Com’è la situazione scolastica in Italia?
“Gli insegnanti accolgono ma non sono preparati. Noi abbiamo la fortuna di essere in una scuola molto piccola, con pochi bimbi, ci sono solo tre classi: siamo in una sorta di isola felice. In una classe sono tutti suoi amici e in un’altra ci sono i compagni dell’altro figlio. Solo nella quinta ogni tanto c’è qualche bimbo che lo prende in giro ma lui sa come difendersi bene.
Le maestre sono sempre state accoglienti. Ho sempre spiegato tutto prima dell’inizio di ogni ciclo, sia della materna che delle elementari, chiedendo di segnalarmi eventuali problematiche che sarebbero potute uscire in classe.

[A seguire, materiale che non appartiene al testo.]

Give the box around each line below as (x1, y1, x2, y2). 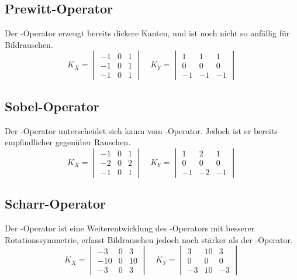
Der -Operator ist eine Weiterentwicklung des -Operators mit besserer (5, 221, 255, 234)
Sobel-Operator (5, 97, 99, 115)
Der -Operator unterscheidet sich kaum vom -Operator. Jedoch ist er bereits (5, 124, 278, 136)
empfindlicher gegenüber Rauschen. (5, 136, 131, 148)
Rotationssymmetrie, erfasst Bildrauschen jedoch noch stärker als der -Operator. (5, 233, 293, 245)
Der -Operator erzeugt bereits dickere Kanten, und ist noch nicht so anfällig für (5, 27, 290, 39)
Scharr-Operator (5, 194, 106, 213)
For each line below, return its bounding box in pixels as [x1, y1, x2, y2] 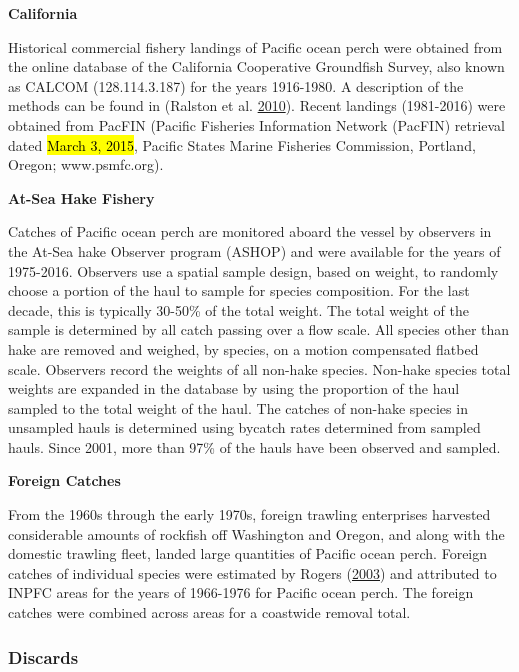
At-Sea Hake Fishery [8, 187, 155, 208]
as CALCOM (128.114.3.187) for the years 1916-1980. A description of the [8, 75, 464, 96]
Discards [8, 644, 79, 669]
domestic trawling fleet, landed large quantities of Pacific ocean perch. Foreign [8, 543, 488, 564]
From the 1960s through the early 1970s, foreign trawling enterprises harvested [8, 504, 491, 525]
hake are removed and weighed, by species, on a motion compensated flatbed [8, 338, 479, 359]
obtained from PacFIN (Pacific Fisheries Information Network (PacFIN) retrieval [8, 114, 505, 135]
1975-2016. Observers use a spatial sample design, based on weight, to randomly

Per il resto, nessuno sa niente su queste cose, vuoto totale.
Lo scorso anno, in effetti, mio figlio era continuamente preso in giro e la maestra non sapeva più come uscirne, ha cercato aiuto ma non c’erano uffici o assistenti che sarebbero potuti intervenire. Siamo andati quindi insieme dalla psicologa dell’ambulatorio di disforia di genere per fare chiarezza su come agire. Non è facile: avevo ipotizzato di fare una riunione con i genitori per spiegare ma mi è venuto il dubbio potesse essere un accentuare la questione. Insomma preferivo lasciare la questione tra i bimbi”.
Come deve rapportarsi un genitore verso il proprio figlio?

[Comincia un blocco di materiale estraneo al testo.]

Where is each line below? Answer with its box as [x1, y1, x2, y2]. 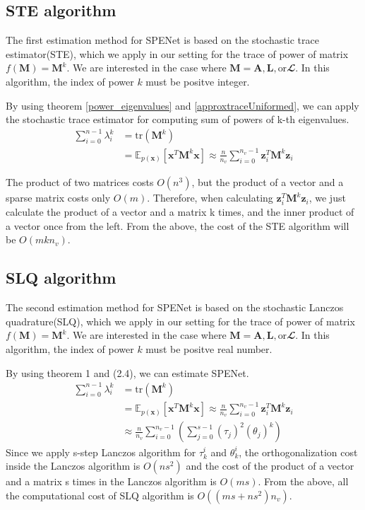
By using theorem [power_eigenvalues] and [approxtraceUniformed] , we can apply [6, 98, 359, 112]
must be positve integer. [145, 74, 250, 88]
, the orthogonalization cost [239, 444, 358, 459]
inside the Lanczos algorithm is [6, 458, 140, 473]
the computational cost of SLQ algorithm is [6, 487, 194, 502]
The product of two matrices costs [6, 175, 154, 190]
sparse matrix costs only [6, 190, 111, 205]
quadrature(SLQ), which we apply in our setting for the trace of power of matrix [6, 313, 355, 328]

“Lasciarli liberi, comprendere e non arrabbiarsi. In ogni caso, si deve imparare a mettersi nei panni degli altri. Si deve pensare: ‘Se fosse mia figlia che fa il maschiaccio, cosa farei?’. Se una bambina ti chiede a carnevale di vestirla da Superman, tu lo accetti e se qualcuno te lo fa notare, ci fai una battuta su. Ecco, bisognerebbe reagire così sempre.
È vero certo che il mondo reagisce in modo diverso nel caso di un maschio, piuttosto che di una femmina, è vero che un occhio di protezione in più va dato ma non bisogna mai farlo sentire inadeguato, sbagliato”.
Come vedi la tua famiglia nel futuro?
“Non ne ho la più pallida idea. Qualunque situazione dovremmo affrontare, la si affronterà. Quello che sarà, sarà. Forse noi, a differenza di altri, non cascheremo dal pero, saremo già preparati psicologicamente e sapremo dove andare a parare perché spesso si perdono anni per capire a chi rivolgersi davvero”.
La tua canzone preferita?
“Just the way you are di Billy Joel”.